What restrictions, if any, do major platforms (Intel & AMD, SPARC, Alpha) impose for memory allocation and memory access, or can I safely ignore aligning memory allocations on specific address boundaries?
Sparc, MIPS, Alpha, and most other "classical RISC" architectures only allow aligned accesses to memory, even today. An unaligned access will cause an exception, but some operating systems will handle the exception by copying from the desired address in software using smaller loads and stores. The application code won't know there was a problem, except that the performance will be very bad.
MIPS has special instructions (lwl and lwr) which can be used to access 32 bit quantities from unaligned addresses. Whenever the compiler can tell that the address is likely unaligned it will use this two instruction sequence instead of a normal lw instruction.
x86 can handle unaligned memory accesses in hardware without an exception, but there is still a performance hit of up to 3X compared to aligned accesses.
Ulrich Drepper wrote a comprehensive paper on this and other memory-related topics, What Every Programmer Should Know About Memory. It is a very long writeup, but filled with chewy goodness.
Alignment is still quite important today. Some processors (the 68k family jumps to mind) would throw an exception if you tried to access a word value on an odd boundary. Today, most processors will run two memory cycles to fetch an unaligned word, but this will definitely be slower than an aligned fetch. Some other processors won't even throw an exception, but will fetch an incorrect value from memory!
If for no other reason than performance, it is wise to try to follow your processor's alignment preferences.
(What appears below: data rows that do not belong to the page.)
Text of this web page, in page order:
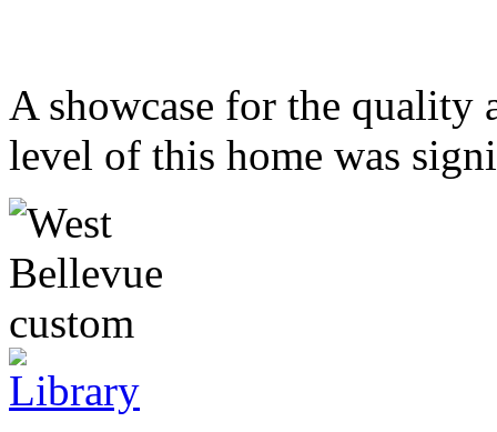
A showcase for the
level of this home was
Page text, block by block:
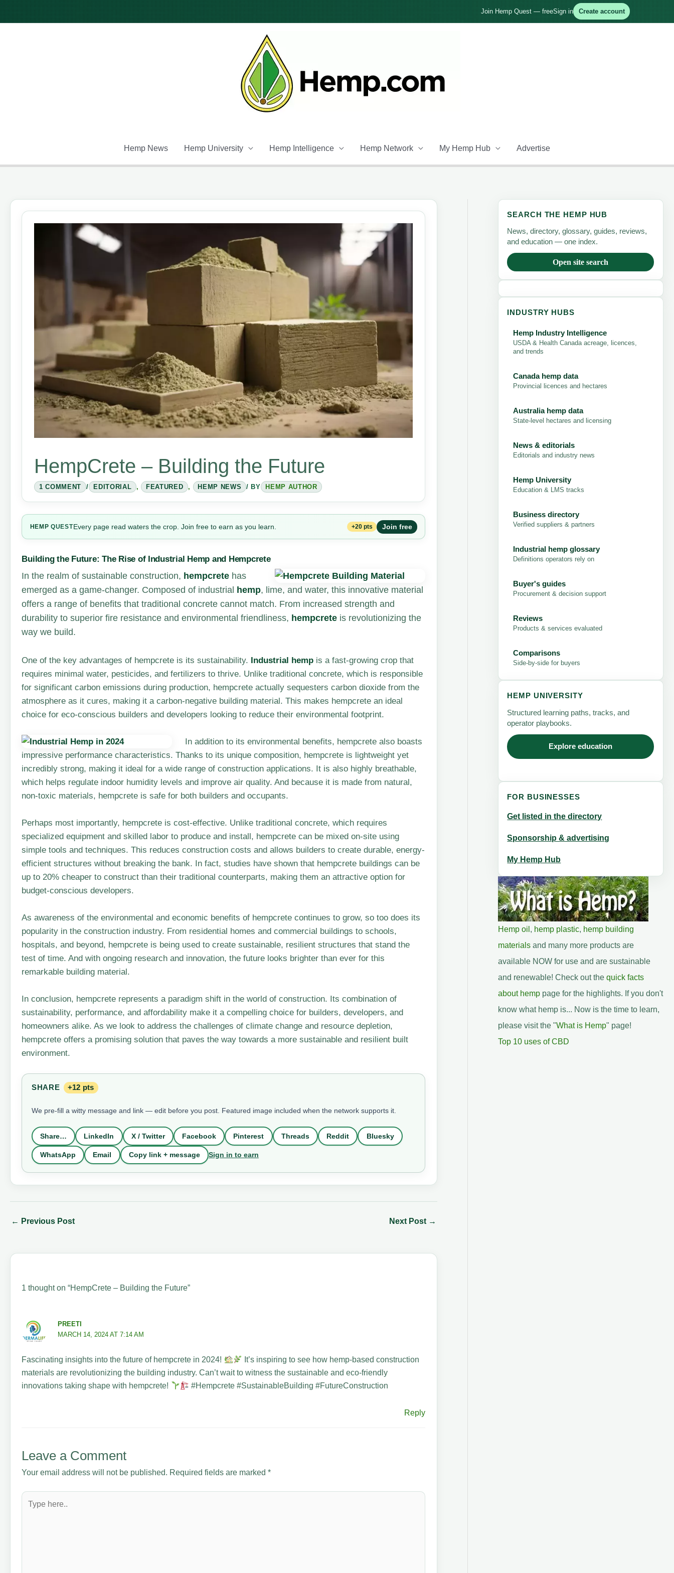
Join Hemp Quest — freeSign in Create account
Hemp News Hemp University Hemp Intelligence Hemp Network My Hemp Hub Advertise
HempCrete – Building the Future
1 COMMENT / EDITORIAL , FEATURED , HEMP NEWS / BY HEMP AUTHOR
HEMP QUESTEvery page read waters the crop. Join free to earn as you learn. +20 pts Join free
Building the Future: The Rise of Industrial Hemp and Hempcrete
In the realm of sustainable construction, hempcrete has
emerged as a game-changer. Composed of industrial hemp, lime, and water, this innovative material
offers a range of benefits that traditional concrete cannot match. From increased strength and
durability to superior fire resistance and environmental friendliness, hempcrete is revolutionizing the
way we build.
One of the key advantages of hempcrete is its sustainability. Industrial hemp is a fast-growing crop that
requires minimal water, pesticides, and fertilizers to thrive. Unlike traditional concrete, which is responsible
for significant carbon emissions during production, hempcrete actually sequesters carbon dioxide from the
atmosphere as it cures, making it a carbon-negative building material. This makes hempcrete an ideal
choice for eco-conscious builders and developers looking to reduce their environmental footprint.
In addition to its environmental benefits, hempcrete also boasts
impressive performance characteristics. Thanks to its unique composition, hempcrete is lightweight yet
incredibly strong, making it ideal for a wide range of construction applications. It is also highly breathable,
which helps regulate indoor humidity levels and improve air quality. And because it is made from natural,
non-toxic materials, hempcrete is safe for both builders and occupants.
Perhaps most importantly, hempcrete is cost-effective. Unlike traditional concrete, which requires
specialized equipment and skilled labor to produce and install, hempcrete can be mixed on-site using
simple tools and techniques. This reduces construction costs and allows builders to create durable, energy-
efficient structures without breaking the bank. In fact, studies have shown that hempcrete buildings can be
up to 20% cheaper to construct than their traditional counterparts, making them an attractive option for
budget-conscious developers.
As awareness of the environmental and economic benefits of hempcrete continues to grow, so too does its
popularity in the construction industry. From residential homes and commercial buildings to schools,
hospitals, and beyond, hempcrete is being used to create sustainable, resilient structures that stand the
test of time. And with ongoing research and innovation, the future looks brighter than ever for this
remarkable building material.
In conclusion, hempcrete represents a paradigm shift in the world of construction. Its combination of
sustainability, performance, and affordability make it a compelling choice for builders, developers, and
homeowners alike. As we look to address the challenges of climate change and resource depletion,
hempcrete offers a promising solution that paves the way towards a more sustainable and resilient built
environment.
SHARE +12 pts
We pre-fill a witty message and link — edit before you post. Featured image included when the network supports it.
Share… LinkedIn X / Twitter Facebook Pinterest Threads Reddit Bluesky
WhatsApp Email Copy link + message Sign in to earn
← Previous Post Next Post →
1 thought on “HempCrete – Building the Future”
PREETI
MARCH 14, 2024 AT 7:14 AM
Fascinating insights into the future of hempcrete in 2024!
It’s inspiring to see how hemp-based construction
materials are revolutionizing the building industry. Can’t wait to witness the sustainable and eco-friendly
innovations taking shape with hempcrete!
#Hempcrete #SustainableBuilding #FutureConstruction
Reply
Leave a Comment
Your email address will not be published. Required fields are marked*
Type
here..
SEARCH THE HEMP HUB
News, directory, glossary, guides, reviews,
and education — one index.
Open site search
INDUSTRY HUBS
Hemp Industry Intelligence
USDA & Health Canada acreage, licences,
and trends
Canada hemp data
Provincial licences and hectares
Australia hemp data
State-level hectares and licensing
News & editorials
Editorials and industry news
Hemp University
Education & LMS tracks
Business directory
Verified suppliers & partners
Industrial hemp glossary
Definitions operators rely on
Buyer's guides
Procurement & decision support
Reviews
Products & services evaluated
Comparisons
Side-by-side for buyers
HEMP UNIVERSITY
Structured learning paths, tracks, and
operator playbooks.
Explore education
FOR BUSINESSES
Get listed in the directory
Sponsorship & advertising
My Hemp Hub
Hemp oil , hemp plastic, hemp building
materials and many more products are
available NOW for use and are sustainable
and renewable! Check out the quick facts
about hemppage for the highlights. If you don't
know what hemp is... Now is the time to learn,
please visit the "What is Hemp" page!
Top 10 uses of CBD
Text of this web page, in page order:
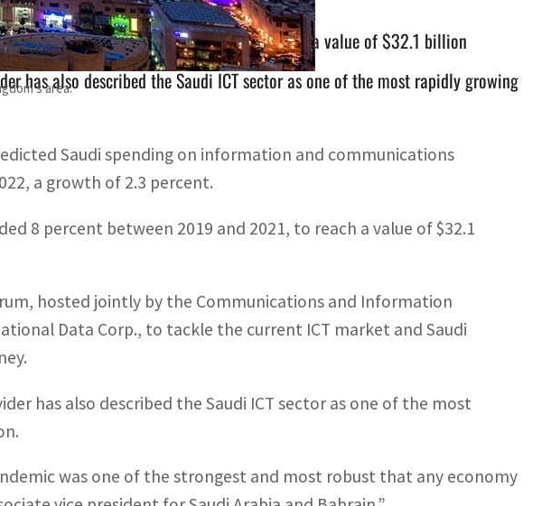
area.
8 percent between 2019 and 2021, to reach a value of $32.1 billion
has also described the Saudi ICT sector as one of the most rapidly growing
Saudi spending on information and communications
a growth of 2.3 percent.
8 percent between 2019 and 2021, to reach a value of $32.1
hosted jointly by the Communications and Information
Data Corp., to tackle the current ICT market and Saudi
has also described the Saudi ICT sector as one of the most
was one of the strongest and most robust that any economy
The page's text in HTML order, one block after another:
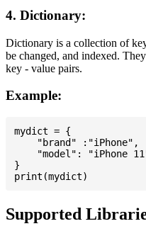
4. Dictionary:
Dictionary is a collection of
be changed, and indexed.
key - value pairs.
Example:
mydict = {
    "brand" :"iPhone",
"model": "iPhone
}
Supported
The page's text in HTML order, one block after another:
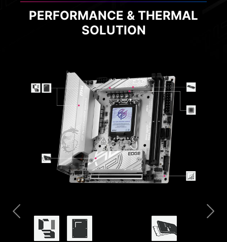
PERFORMANCE & THERMAL
SOLUTION
Thunderbolt™ 4 5G LAN
Pre-installed I/O Shield Clear CMOS Button
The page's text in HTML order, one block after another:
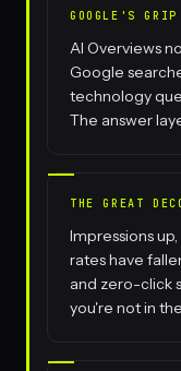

Usually, your compiler will take care of all the details, but if you're doing anything where you lay out the memory structure yourself, then it's worth considering.
You still need to be aware of alignment issues when laying out a class or struct in C(++). In these cases the compiler will do the right thing for you, but the overall size of the struct/class may be more wastefull than necessary
For example:
struct
{
char A;
int B;
char C;
int D;
};
Would have a size of 4 * 4 = 16 bytes (assume Windows on x86) whereas
struct
{
char A;
char C;
int B;
int D;
};
Would have a size of 4*3 = 12 bytes.
This is because the compiler enforces a 4 byte alignment for integers, but only 1 byte for chars.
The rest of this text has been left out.